Mit dem wiedergewonnenen Selbstvertrauen soll in der Bundesliga die Aufholjagd gelingen und der siebente Meistertitel in Folge eingefahren werden. „Wenn wir immer so auftreten, sind wir schwer zu schlagen. Jetzt müssen wir Konstanz in unser Spiel bringen, denn einmal so und einmal so, das bringt uns nicht weiter“, mahnte Innenverteidiger Andre Ramalho.

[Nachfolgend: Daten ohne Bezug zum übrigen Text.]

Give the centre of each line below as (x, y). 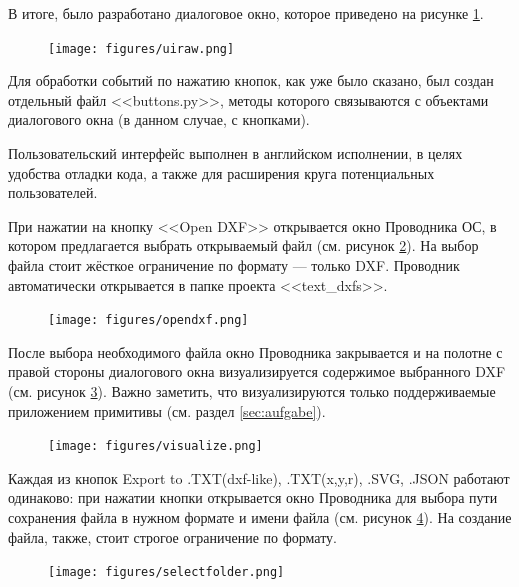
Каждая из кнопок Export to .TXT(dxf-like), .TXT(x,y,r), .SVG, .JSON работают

Warnungen waren auch aus dem Lager des LASK zu hören. „Wir hatten die Hosen voll, waren nicht mutig genug“, kritisierte Mittelfeldspieler Peter Michorl. Auch Abwehrchef Gernot Traunter gab sich selbstkritisch. „Wir waren nicht so giftig wie gewohnt. Wir müssen wieder der alte LASK werden.“

Dass die erste Niederlage der Linzer in diesem Jahr nicht höher ausfiel, hatten sie ihrem starken Goalie Alexander Schlager zu verdanken. „Er hat überragend gehalten“, gestand selbst Stankovic, Schlagers Konkurrent im ÖFB-Team um das Einserleiberl. Der LASK-Schlussmann selbst wollte sich zu seiner Leistung nicht äußern, sondern blickte lieber nach vorne. „Niederlagen gehören zum Fußball. Wir werden stärker zurückkommen.“

Für die Oberösterreicher geht es am Sonntag beim SV Mattersburg weiter, ehe am kommenden Donnerstag Manchester United im Achtelfinal-Hinspiel der Europa League im Linzer Stadion gastiert.